# What to work on:
Nothing but the lines from the start of the entries below through the line containing "VIRGINIA QUARTERLY REVIEW" should appear in the answer, copied exactly and free of pictures.

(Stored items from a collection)
· · · · · · ·

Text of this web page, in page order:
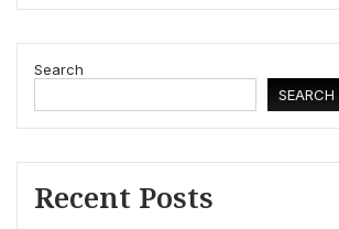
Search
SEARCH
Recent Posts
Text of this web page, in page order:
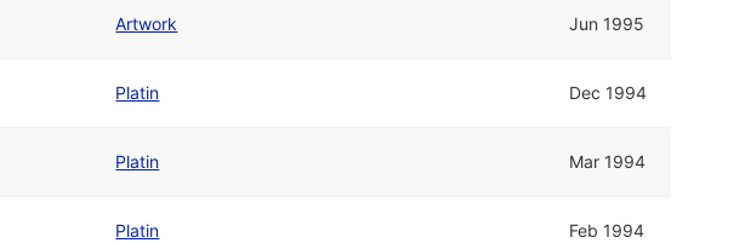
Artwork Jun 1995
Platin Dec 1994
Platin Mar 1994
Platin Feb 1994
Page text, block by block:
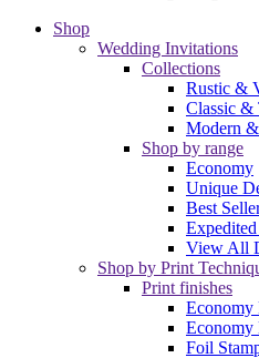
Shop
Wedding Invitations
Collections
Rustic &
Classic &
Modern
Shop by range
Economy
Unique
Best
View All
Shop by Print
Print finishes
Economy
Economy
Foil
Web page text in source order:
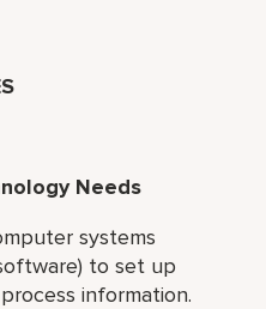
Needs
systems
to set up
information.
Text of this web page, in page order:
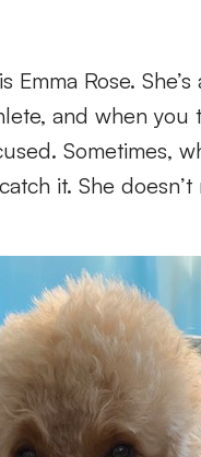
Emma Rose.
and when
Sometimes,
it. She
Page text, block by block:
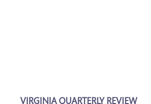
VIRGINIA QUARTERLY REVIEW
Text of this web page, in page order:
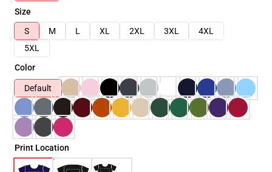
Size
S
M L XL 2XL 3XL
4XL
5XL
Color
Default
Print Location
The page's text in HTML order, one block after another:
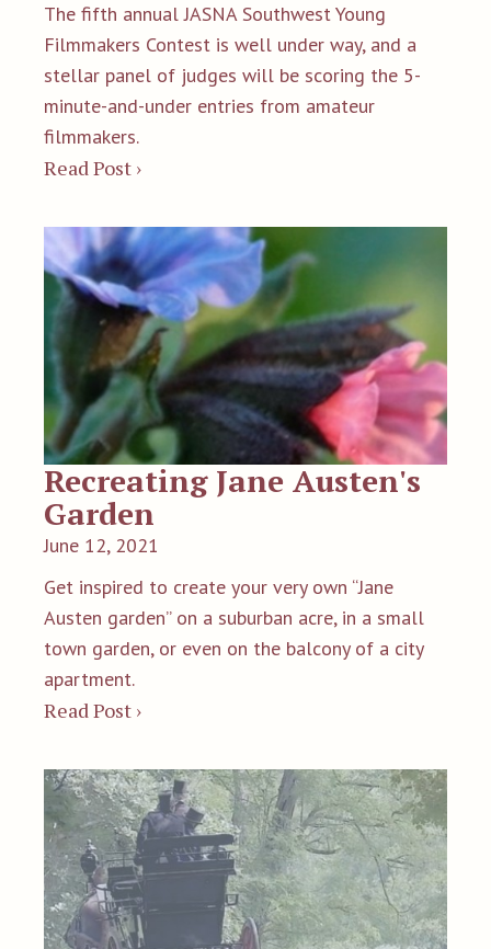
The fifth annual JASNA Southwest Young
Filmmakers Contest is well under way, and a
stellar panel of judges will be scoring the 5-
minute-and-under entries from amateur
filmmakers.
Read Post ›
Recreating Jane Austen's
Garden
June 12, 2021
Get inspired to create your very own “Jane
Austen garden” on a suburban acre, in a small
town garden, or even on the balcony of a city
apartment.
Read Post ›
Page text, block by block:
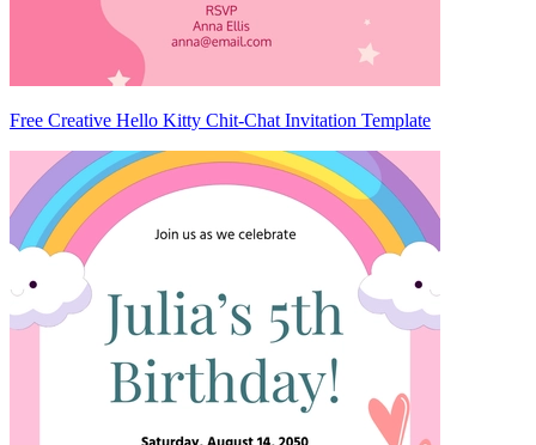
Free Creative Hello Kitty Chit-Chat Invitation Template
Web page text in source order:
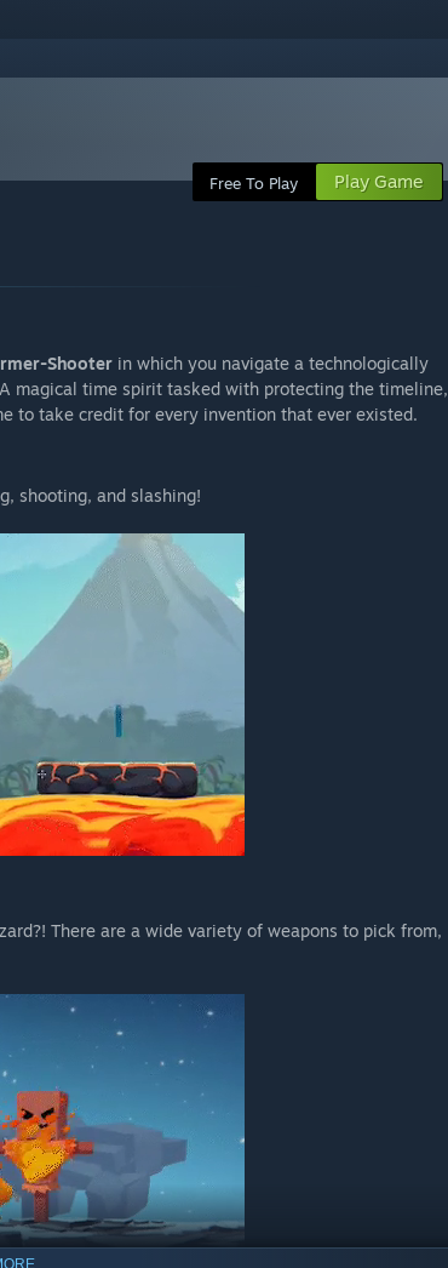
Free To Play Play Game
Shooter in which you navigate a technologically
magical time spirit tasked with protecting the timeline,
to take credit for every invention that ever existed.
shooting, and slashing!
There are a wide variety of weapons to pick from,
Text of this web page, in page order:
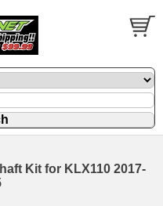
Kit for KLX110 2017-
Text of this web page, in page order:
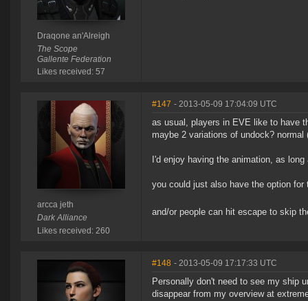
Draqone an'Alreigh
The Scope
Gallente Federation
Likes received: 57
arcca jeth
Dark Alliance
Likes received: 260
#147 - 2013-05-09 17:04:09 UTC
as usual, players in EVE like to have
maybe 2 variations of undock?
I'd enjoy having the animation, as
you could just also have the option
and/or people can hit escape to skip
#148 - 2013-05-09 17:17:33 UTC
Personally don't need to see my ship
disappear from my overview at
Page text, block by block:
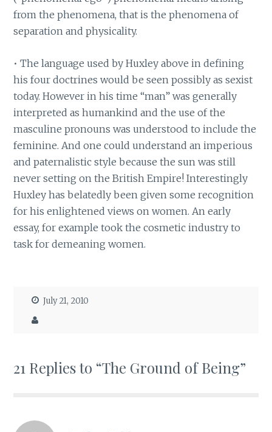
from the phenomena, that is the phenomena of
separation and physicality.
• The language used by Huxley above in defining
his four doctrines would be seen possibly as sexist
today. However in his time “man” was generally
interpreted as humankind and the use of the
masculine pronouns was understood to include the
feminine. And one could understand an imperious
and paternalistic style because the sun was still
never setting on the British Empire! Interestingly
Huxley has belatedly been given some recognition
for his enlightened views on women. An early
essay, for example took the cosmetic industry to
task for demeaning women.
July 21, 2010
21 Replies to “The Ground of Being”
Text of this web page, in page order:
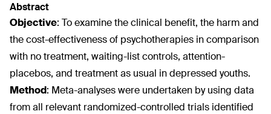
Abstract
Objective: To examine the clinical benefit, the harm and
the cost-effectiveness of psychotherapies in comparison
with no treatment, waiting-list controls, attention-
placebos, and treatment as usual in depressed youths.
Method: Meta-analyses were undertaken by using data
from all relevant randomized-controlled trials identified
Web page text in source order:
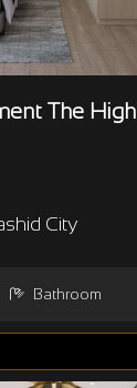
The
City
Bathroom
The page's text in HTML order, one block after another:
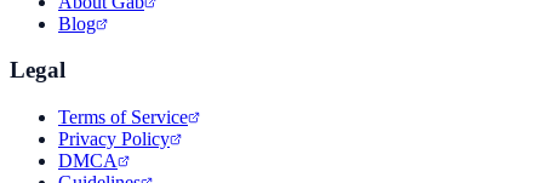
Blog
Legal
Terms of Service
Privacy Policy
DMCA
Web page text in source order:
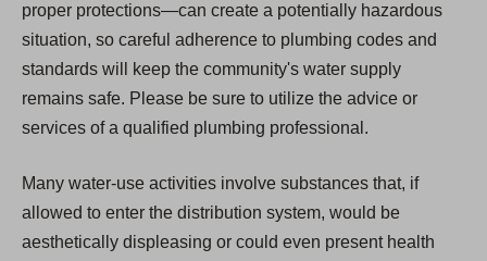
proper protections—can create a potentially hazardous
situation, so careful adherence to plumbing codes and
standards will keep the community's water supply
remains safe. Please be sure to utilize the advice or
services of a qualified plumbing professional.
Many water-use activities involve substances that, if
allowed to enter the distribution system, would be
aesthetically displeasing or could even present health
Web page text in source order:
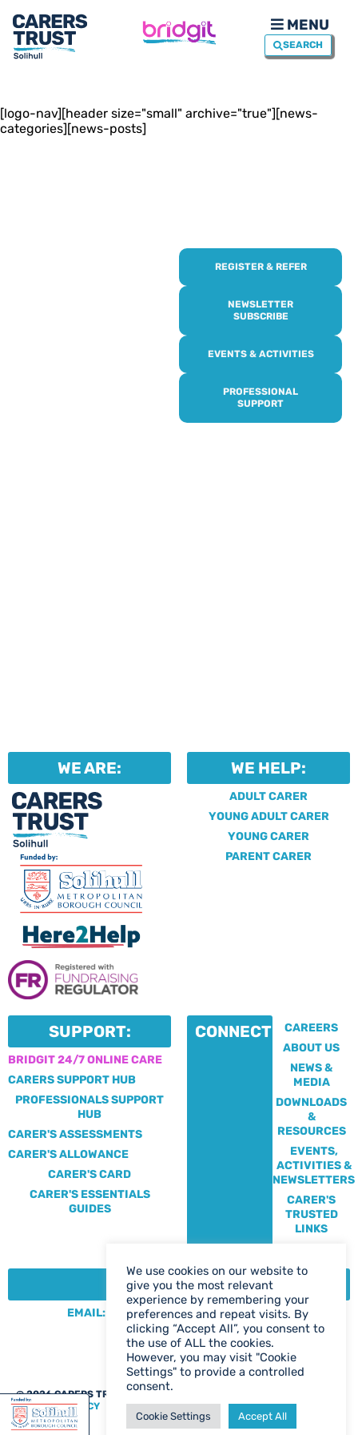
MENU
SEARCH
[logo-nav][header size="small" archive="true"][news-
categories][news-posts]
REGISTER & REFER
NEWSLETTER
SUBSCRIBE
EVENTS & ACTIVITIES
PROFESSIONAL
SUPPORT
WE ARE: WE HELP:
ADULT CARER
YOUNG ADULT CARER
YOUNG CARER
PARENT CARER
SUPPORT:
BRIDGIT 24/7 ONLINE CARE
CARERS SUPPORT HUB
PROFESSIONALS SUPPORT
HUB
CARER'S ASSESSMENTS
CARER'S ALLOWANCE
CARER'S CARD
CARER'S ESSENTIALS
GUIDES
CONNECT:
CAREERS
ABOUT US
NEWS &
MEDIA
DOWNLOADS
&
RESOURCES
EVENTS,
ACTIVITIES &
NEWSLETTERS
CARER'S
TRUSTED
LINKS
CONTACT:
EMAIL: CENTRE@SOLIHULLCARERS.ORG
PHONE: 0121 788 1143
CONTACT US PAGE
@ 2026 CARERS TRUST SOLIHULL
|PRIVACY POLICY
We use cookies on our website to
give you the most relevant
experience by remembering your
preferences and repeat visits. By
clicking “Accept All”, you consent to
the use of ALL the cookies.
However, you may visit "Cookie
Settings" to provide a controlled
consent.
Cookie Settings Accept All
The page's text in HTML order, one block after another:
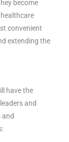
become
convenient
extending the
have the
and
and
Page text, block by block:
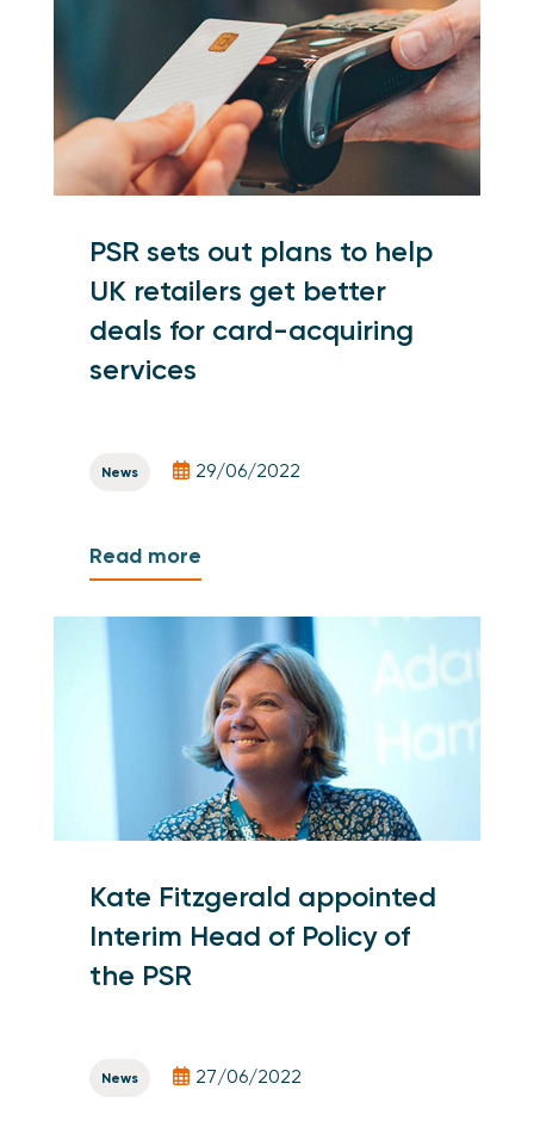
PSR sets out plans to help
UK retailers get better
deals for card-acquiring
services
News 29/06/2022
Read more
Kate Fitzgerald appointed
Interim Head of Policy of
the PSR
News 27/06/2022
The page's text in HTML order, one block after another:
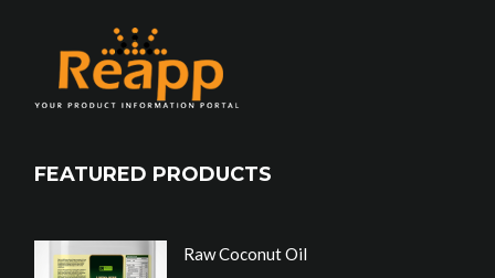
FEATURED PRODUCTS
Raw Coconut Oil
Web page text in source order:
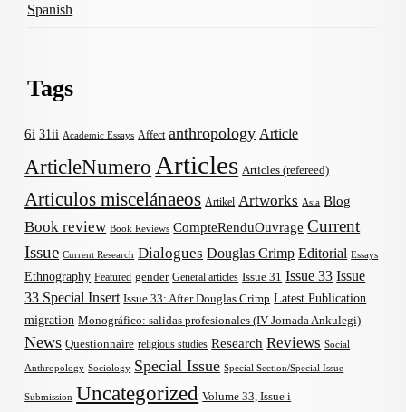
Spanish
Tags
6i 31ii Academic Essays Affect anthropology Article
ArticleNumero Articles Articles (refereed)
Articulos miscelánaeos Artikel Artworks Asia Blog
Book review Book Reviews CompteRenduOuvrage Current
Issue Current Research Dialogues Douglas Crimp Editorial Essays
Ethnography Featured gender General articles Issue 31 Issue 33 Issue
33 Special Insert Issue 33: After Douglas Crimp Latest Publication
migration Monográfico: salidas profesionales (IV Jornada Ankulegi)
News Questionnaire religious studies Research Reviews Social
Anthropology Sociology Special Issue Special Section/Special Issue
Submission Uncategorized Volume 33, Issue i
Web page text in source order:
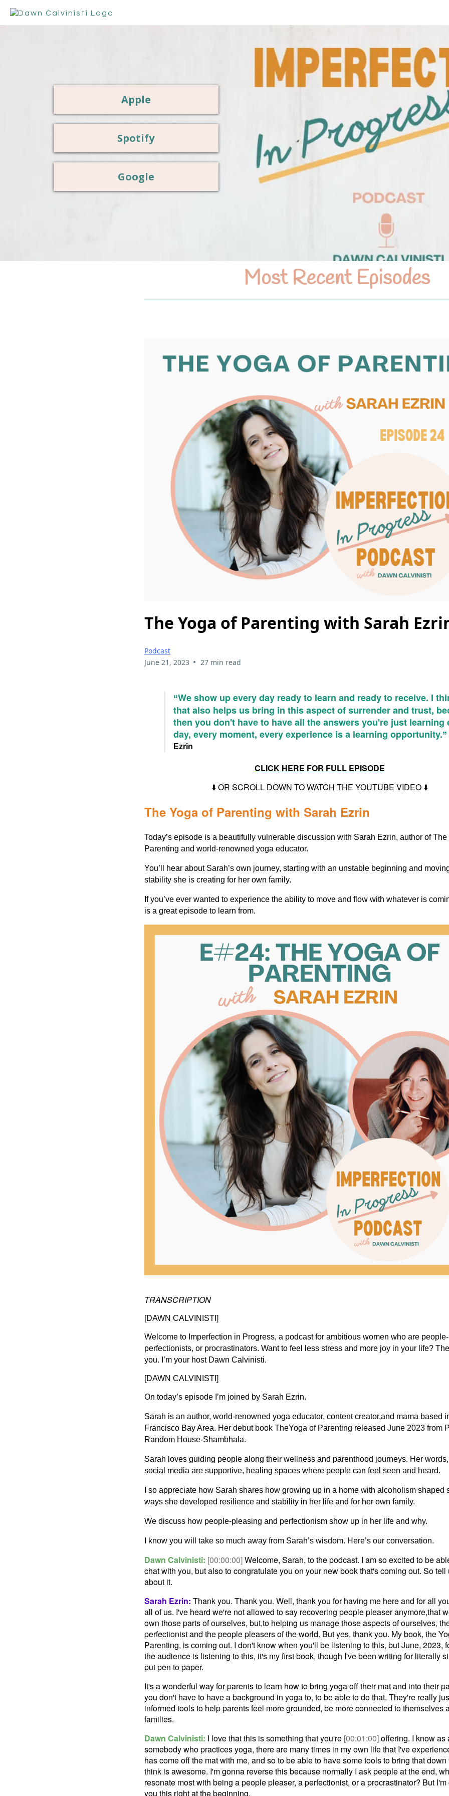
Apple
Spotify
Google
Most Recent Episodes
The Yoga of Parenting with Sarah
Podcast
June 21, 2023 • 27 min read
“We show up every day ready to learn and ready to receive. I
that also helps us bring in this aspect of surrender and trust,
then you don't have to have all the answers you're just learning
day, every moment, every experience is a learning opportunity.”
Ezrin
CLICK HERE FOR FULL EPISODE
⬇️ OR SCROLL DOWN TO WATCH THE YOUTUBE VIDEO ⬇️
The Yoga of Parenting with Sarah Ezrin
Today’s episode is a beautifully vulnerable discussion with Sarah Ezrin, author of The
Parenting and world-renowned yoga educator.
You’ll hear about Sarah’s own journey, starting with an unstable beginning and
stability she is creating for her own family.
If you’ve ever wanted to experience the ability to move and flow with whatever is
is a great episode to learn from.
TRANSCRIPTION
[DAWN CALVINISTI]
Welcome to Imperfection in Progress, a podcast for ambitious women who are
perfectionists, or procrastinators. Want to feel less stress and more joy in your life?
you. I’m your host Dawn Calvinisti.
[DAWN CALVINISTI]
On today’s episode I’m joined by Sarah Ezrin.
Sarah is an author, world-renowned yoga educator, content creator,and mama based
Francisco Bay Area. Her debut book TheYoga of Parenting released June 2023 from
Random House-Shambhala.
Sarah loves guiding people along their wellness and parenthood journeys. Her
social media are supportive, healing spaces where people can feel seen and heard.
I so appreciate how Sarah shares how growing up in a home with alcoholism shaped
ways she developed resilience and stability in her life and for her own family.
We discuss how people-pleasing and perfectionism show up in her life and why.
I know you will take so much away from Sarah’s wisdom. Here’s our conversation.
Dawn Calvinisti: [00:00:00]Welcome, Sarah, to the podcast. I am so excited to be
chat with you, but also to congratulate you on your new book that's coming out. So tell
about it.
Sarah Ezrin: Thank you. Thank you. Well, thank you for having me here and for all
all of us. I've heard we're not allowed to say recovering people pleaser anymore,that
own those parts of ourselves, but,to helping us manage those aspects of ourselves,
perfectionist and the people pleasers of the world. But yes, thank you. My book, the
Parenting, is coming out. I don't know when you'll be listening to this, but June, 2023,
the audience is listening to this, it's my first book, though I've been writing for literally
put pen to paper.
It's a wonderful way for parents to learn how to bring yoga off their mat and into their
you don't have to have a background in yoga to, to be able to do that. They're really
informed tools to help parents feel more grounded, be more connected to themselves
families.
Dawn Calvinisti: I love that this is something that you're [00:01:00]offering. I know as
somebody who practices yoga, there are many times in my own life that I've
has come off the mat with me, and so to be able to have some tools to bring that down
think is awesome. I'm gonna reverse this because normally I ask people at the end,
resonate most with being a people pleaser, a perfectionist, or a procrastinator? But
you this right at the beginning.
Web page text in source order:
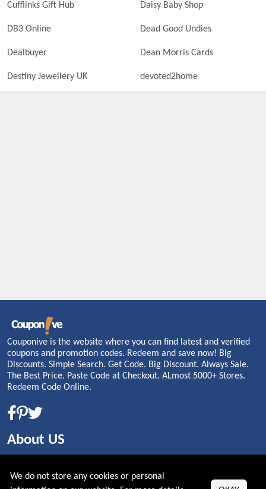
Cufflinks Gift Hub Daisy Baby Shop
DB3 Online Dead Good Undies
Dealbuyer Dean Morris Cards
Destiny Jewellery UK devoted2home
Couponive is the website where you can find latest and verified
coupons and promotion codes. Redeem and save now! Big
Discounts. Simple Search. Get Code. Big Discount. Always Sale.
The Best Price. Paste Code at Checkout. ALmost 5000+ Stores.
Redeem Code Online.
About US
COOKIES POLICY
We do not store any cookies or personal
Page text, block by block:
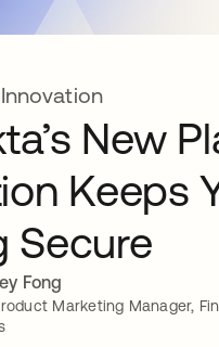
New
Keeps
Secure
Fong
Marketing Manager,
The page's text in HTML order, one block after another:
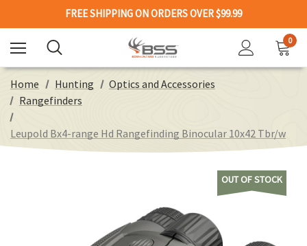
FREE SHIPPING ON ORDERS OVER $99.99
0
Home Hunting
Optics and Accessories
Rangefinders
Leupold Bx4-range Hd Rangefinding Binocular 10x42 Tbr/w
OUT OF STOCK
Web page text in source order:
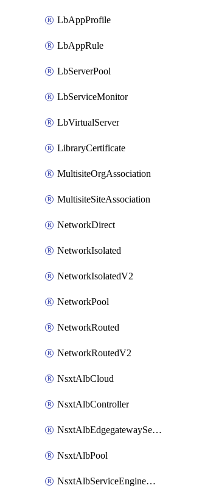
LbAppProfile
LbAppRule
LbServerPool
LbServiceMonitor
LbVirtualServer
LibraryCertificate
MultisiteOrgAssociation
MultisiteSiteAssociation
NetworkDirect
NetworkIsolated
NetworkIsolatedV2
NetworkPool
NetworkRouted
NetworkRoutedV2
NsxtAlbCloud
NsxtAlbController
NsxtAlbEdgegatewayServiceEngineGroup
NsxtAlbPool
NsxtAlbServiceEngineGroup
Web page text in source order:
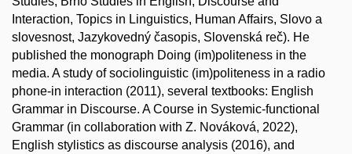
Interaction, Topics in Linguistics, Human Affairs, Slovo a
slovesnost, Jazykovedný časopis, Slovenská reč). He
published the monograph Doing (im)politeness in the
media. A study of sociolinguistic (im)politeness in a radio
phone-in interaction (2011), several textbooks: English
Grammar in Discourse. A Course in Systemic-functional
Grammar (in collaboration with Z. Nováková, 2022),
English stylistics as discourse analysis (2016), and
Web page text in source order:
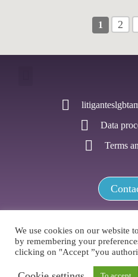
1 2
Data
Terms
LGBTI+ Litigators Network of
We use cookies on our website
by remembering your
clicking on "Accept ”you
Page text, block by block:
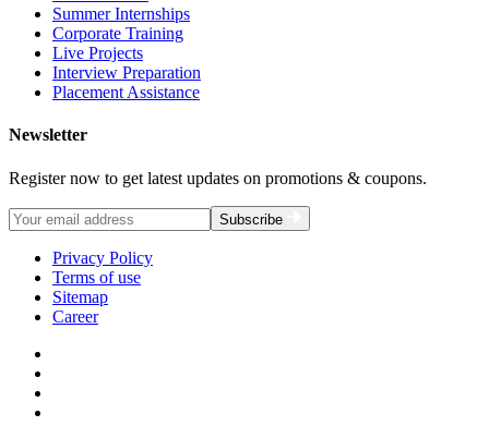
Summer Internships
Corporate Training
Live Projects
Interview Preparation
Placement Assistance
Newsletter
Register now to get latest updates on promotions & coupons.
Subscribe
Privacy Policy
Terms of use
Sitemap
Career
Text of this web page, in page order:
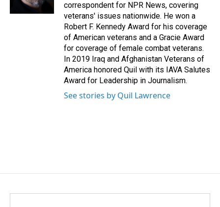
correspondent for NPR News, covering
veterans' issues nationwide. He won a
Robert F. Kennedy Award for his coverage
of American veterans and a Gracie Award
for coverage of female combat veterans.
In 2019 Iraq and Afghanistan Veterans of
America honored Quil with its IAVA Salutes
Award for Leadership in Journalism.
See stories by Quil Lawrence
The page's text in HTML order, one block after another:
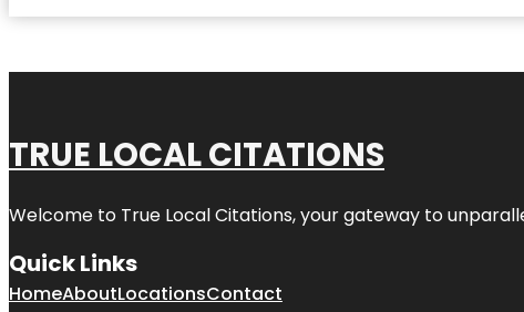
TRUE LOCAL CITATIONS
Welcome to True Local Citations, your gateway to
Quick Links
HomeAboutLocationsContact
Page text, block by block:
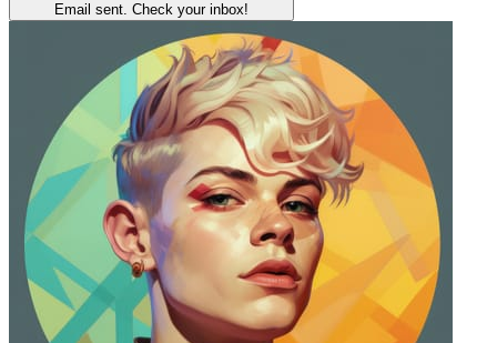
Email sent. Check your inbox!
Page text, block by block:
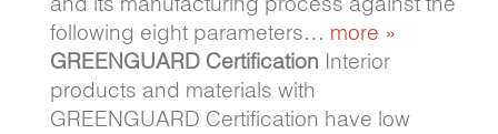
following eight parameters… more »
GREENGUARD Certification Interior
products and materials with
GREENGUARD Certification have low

· · · · · · ·

# Solved exercise:
Text of this web page, in page order:
Search
SEARCH
Recent Posts
Text of this web page, in page order:
Artwork Jun 1995
Platin Dec 1994
Platin Mar 1994
Platin Feb 1994
Page text, block by block:
Shop
Wedding Invitations
Collections
Rustic &
Classic &
Modern
Shop by range
Economy
Unique
Best
View All
Shop by Print
Print finishes
Economy
Economy
Foil
Web page text in source order:
Needs
systems
to set up
information.
Text of this web page, in page order:
Emma Rose.
and when
Sometimes,
it. She
Page text, block by block:
VIRGINIA QUARTERLY REVIEW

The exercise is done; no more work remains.